▶ _Data records_

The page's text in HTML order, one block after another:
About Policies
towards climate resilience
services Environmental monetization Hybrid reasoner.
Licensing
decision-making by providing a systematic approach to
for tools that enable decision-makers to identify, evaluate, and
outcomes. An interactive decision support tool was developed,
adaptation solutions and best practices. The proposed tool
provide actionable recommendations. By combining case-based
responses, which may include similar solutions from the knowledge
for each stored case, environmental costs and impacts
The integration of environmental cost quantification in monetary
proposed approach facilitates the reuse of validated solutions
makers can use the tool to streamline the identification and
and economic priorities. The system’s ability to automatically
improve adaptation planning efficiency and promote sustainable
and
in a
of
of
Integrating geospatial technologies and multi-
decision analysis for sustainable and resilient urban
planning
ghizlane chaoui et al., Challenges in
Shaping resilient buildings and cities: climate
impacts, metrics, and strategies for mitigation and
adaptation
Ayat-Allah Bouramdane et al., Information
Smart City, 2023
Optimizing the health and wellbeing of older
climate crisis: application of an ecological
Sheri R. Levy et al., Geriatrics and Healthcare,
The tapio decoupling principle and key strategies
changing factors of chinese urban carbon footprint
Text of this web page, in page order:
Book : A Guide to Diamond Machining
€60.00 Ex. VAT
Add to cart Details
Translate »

---

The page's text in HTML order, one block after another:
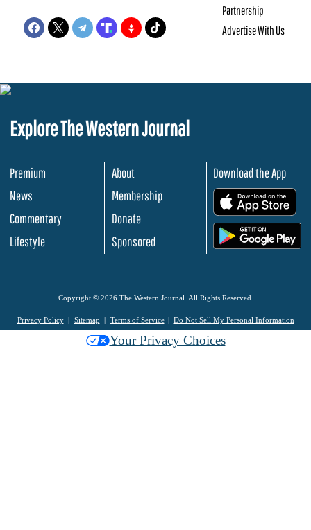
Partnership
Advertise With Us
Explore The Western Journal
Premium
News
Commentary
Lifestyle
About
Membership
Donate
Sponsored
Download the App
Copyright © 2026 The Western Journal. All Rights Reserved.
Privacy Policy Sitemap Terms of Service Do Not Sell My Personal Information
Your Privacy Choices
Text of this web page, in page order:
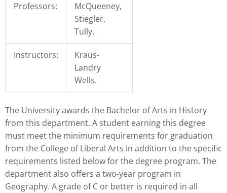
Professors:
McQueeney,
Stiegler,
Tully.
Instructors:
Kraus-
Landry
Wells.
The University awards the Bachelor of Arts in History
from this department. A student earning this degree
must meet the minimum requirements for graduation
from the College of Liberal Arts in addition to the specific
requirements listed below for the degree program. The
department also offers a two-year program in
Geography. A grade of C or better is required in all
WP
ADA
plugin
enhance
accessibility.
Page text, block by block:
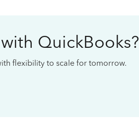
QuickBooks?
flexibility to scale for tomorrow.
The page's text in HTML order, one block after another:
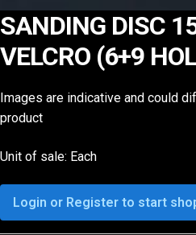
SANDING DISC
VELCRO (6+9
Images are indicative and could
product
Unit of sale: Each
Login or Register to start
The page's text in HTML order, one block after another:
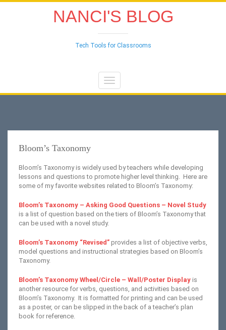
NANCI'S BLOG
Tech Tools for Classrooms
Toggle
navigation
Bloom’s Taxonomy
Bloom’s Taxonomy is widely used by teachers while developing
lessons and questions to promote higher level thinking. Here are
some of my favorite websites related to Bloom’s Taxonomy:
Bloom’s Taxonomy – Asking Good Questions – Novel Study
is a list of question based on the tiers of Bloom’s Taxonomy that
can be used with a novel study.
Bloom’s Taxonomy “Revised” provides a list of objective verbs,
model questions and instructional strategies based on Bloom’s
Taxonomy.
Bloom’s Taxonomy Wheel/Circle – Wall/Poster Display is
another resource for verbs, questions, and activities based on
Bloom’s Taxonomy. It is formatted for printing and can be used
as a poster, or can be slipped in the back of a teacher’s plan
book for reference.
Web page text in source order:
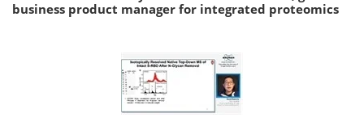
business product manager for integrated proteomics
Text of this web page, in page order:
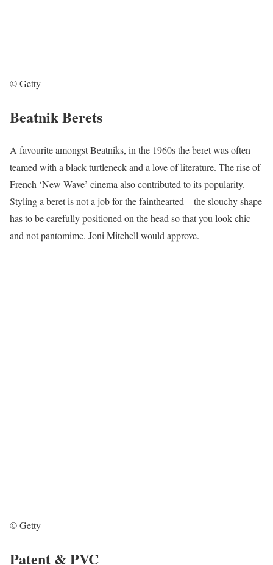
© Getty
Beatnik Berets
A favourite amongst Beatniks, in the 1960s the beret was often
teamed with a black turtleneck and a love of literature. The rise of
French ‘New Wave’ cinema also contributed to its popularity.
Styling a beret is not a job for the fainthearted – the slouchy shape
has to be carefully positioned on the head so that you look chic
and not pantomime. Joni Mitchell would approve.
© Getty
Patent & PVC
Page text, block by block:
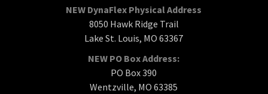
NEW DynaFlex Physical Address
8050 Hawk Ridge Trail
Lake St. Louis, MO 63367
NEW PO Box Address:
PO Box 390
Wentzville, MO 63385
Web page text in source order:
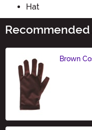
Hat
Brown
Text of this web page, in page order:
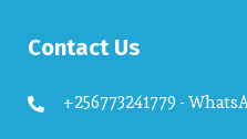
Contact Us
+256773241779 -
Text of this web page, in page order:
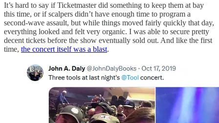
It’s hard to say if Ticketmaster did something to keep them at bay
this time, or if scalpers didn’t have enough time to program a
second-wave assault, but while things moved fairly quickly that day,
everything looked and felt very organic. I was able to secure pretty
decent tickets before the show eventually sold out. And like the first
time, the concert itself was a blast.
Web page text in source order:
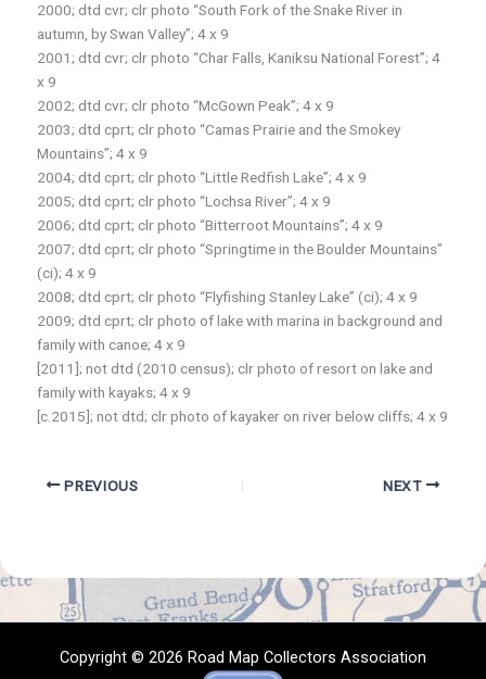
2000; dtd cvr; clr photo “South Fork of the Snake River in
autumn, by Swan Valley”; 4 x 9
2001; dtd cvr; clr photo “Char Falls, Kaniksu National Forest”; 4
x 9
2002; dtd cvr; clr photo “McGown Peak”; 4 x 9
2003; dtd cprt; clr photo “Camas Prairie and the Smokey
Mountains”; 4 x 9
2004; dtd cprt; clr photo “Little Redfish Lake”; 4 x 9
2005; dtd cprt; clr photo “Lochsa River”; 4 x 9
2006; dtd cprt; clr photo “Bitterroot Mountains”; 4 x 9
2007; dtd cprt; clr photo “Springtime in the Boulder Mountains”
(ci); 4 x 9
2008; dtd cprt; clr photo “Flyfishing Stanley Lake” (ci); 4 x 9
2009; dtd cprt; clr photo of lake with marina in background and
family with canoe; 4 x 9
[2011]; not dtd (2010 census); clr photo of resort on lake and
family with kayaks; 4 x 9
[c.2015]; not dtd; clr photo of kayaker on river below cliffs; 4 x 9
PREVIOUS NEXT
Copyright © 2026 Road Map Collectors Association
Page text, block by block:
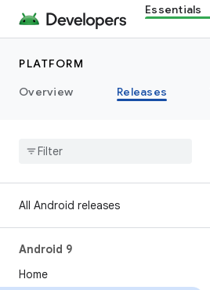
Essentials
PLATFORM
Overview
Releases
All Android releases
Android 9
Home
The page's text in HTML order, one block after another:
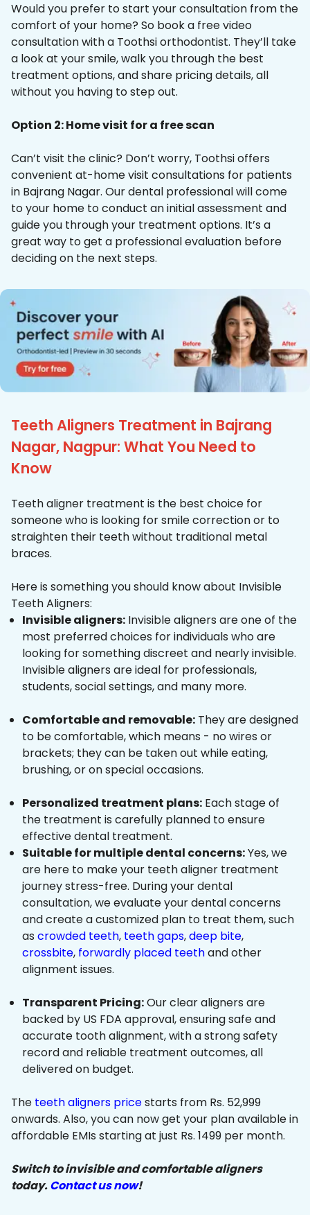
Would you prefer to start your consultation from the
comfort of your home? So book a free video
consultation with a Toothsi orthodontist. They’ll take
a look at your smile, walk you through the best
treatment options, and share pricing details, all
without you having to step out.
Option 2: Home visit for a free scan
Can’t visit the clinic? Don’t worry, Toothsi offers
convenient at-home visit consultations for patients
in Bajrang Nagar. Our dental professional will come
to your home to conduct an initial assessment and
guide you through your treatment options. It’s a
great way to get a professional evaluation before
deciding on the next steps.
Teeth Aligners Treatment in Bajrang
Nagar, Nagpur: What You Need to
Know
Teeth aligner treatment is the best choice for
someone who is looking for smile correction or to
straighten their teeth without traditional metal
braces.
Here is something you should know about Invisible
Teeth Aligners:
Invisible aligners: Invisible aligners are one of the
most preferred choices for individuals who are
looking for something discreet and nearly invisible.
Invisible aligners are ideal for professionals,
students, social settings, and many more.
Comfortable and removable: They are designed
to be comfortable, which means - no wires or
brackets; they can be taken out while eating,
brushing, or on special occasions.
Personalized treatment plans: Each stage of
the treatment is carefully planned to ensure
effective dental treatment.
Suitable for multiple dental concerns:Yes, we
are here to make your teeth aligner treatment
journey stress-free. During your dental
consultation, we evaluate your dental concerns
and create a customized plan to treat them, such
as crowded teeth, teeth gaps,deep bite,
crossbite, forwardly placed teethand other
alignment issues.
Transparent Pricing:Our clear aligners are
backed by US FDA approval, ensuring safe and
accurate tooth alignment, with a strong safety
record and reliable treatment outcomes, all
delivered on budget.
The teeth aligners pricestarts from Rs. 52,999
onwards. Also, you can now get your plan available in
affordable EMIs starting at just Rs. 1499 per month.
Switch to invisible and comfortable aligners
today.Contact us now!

▶ _What you are asked to do_
Where does the string "makers" appear in the records? Copy every line that holds it.

▶ _Written answer_
for tools that enable decision-makers to identify, evaluate, and
makers can use the tool to streamline the identification and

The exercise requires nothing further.